Work to complete: Could you return all of the entries below exactly, minus the pictures?

Data for processing:
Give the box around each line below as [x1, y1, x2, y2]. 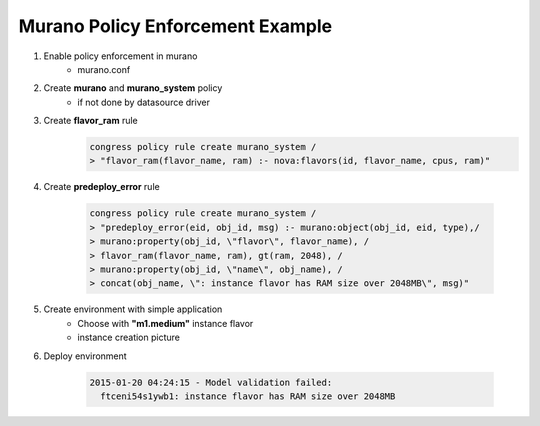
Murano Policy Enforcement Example [18, 15, 333, 37]
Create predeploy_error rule [43, 181, 160, 193]
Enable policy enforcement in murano [43, 50, 198, 62]
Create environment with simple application [43, 303, 223, 315]
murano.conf [77, 63, 131, 75]
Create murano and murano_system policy [43, 82, 223, 94]
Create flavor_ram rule [43, 115, 139, 127]
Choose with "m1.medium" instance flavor [77, 317, 254, 329]
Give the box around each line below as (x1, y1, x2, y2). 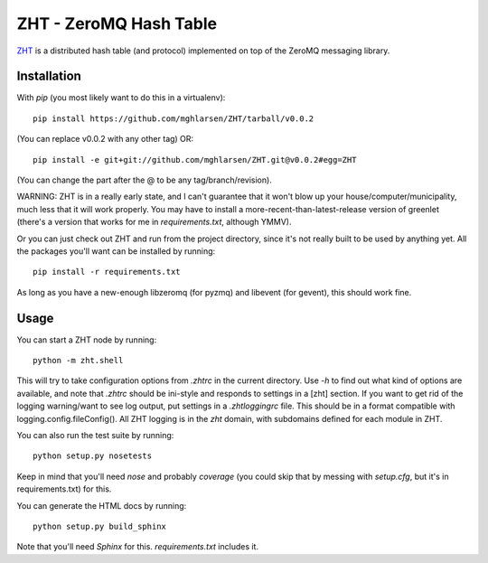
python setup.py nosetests (33, 451, 153, 461)
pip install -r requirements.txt (33, 267, 181, 277)
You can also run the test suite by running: (16, 430, 174, 440)
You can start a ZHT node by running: (16, 334, 157, 345)
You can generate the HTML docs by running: (16, 500, 187, 511)
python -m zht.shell (33, 355, 124, 366)
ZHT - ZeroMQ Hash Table (16, 14, 217, 33)
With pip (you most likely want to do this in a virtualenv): (16, 92, 226, 103)
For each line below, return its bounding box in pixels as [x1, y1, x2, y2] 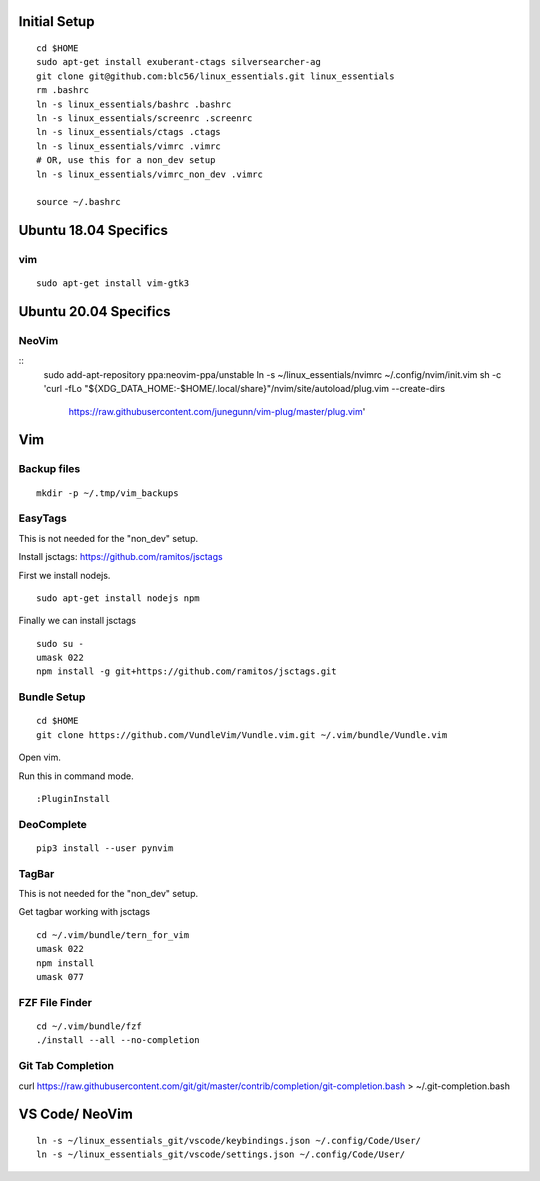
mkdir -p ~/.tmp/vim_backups [36, 487, 179, 499]
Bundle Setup [18, 690, 86, 704]
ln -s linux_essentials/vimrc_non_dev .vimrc [36, 168, 264, 180]
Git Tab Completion [18, 1059, 115, 1073]
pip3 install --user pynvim [36, 842, 174, 854]
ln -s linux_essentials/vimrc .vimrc [36, 140, 222, 152]
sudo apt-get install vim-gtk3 [36, 278, 190, 289]
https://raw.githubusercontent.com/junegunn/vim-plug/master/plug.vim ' [68, 405, 366, 417]
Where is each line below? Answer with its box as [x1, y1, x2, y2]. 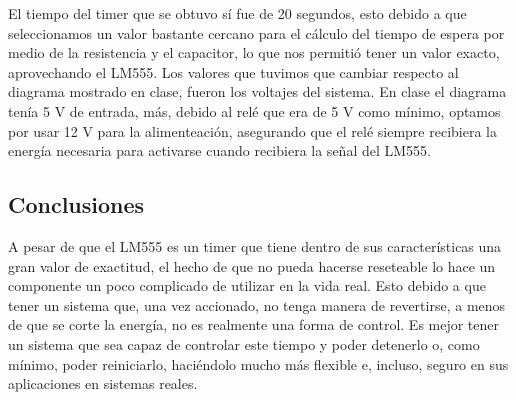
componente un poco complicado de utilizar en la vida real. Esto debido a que [8, 275, 486, 296]
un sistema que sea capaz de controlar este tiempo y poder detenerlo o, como [8, 333, 480, 354]
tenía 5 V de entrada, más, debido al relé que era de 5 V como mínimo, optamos [8, 100, 501, 121]
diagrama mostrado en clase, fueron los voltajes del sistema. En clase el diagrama [8, 81, 507, 102]
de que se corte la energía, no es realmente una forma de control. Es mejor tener [8, 314, 500, 335]
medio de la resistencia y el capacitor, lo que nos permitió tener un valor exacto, [8, 42, 500, 63]
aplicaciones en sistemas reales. [8, 373, 198, 394]
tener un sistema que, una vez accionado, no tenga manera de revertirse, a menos [8, 294, 506, 315]
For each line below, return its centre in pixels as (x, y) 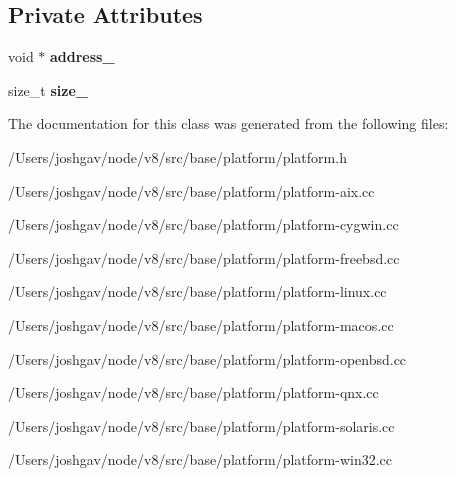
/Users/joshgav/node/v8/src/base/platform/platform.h (177, 156)
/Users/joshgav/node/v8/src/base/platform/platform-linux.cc (197, 291)
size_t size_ (48, 89)
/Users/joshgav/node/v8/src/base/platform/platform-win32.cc (200, 459)
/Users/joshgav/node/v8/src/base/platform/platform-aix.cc (191, 190)
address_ (82, 56)
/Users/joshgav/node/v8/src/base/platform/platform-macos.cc (201, 324)
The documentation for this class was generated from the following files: (228, 123)
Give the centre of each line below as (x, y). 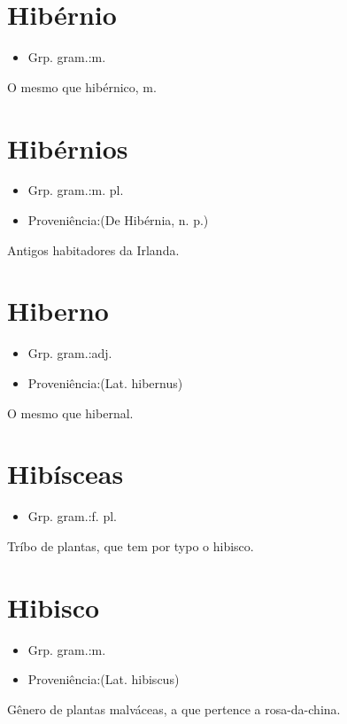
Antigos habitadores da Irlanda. (93, 249)
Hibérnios (68, 148)
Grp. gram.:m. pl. (76, 190)
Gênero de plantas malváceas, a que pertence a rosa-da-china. (174, 708)
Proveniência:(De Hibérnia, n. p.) (118, 220)
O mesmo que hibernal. (70, 413)
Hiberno (58, 311)
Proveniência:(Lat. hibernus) (105, 382)

Result for this task:
Give the box around each line below as [x1, y1, x2, y2]. 
Murano Policy Enforcement Example [18, 15, 333, 37]
Create predeploy_error rule [43, 181, 160, 193]
Enable policy enforcement in murano [43, 50, 198, 62]
Create environment with simple application [43, 303, 223, 315]
murano.conf [77, 63, 131, 75]
Create murano and murano_system policy [43, 82, 223, 94]
Create flavor_ram rule [43, 115, 139, 127]
Choose with "m1.medium" instance flavor [77, 317, 254, 329]
Give the box around each line below as (x1, y1, x2, y2). 
python setup.py nosetests (33, 451, 153, 461)
pip install -r requirements.txt (33, 267, 181, 277)
You can also run the test suite by running: (16, 430, 174, 440)
You can start a ZHT node by running: (16, 334, 157, 345)
You can generate the HTML docs by running: (16, 500, 187, 511)
python -m zht.shell (33, 355, 124, 366)
ZHT - ZeroMQ Hash Table (16, 14, 217, 33)
With pip (you most likely want to do this in a virtualenv): (16, 92, 226, 103)
For each line below, return its bounding box in pixels as [x1, y1, x2, y2] 
mkdir -p ~/.tmp/vim_backups [36, 487, 179, 499]
Bundle Setup [18, 690, 86, 704]
ln -s linux_essentials/vimrc_non_dev .vimrc [36, 168, 264, 180]
Git Tab Completion [18, 1059, 115, 1073]
pip3 install --user pynvim [36, 842, 174, 854]
ln -s linux_essentials/vimrc .vimrc [36, 140, 222, 152]
sudo apt-get install vim-gtk3 [36, 278, 190, 289]
https://raw.githubusercontent.com/junegunn/vim-plug/master/plug.vim ' [68, 405, 366, 417]
Where is each line below? Answer with its box as [x1, y1, x2, y2]. 
componente un poco complicado de utilizar en la vida real. Esto debido a que [8, 275, 486, 296]
un sistema que sea capaz de controlar este tiempo y poder detenerlo o, como [8, 333, 480, 354]
tenía 5 V de entrada, más, debido al relé que era de 5 V como mínimo, optamos [8, 100, 501, 121]
diagrama mostrado en clase, fueron los voltajes del sistema. En clase el diagrama [8, 81, 507, 102]
de que se corte la energía, no es realmente una forma de control. Es mejor tener [8, 314, 500, 335]
medio de la resistencia y el capacitor, lo que nos permitió tener un valor exacto, [8, 42, 500, 63]
aplicaciones en sistemas reales. [8, 373, 198, 394]
tener un sistema que, una vez accionado, no tenga manera de revertirse, a menos [8, 294, 506, 315]
For each line below, return its centre in pixels as (x, y) 
/Users/joshgav/node/v8/src/base/platform/platform.h (177, 156)
/Users/joshgav/node/v8/src/base/platform/platform-linux.cc (197, 291)
size_t size_ (48, 89)
/Users/joshgav/node/v8/src/base/platform/platform-win32.cc (200, 459)
/Users/joshgav/node/v8/src/base/platform/platform-aix.cc (191, 190)
address_ (82, 56)
/Users/joshgav/node/v8/src/base/platform/platform-macos.cc (201, 324)
The documentation for this class was generated from the following files: (228, 123)
Give the centre of each line below as (x, y). 
Antigos habitadores da Irlanda. (93, 249)
Hibérnios (68, 148)
Grp. gram.:m. pl. (76, 190)
Gênero de plantas malváceas, a que pertence a rosa-da-china. (174, 708)
Proveniência:(De Hibérnia, n. p.) (118, 220)
O mesmo que hibernal. (70, 413)
Hiberno (58, 311)
Proveniência:(Lat. hibernus) (105, 382)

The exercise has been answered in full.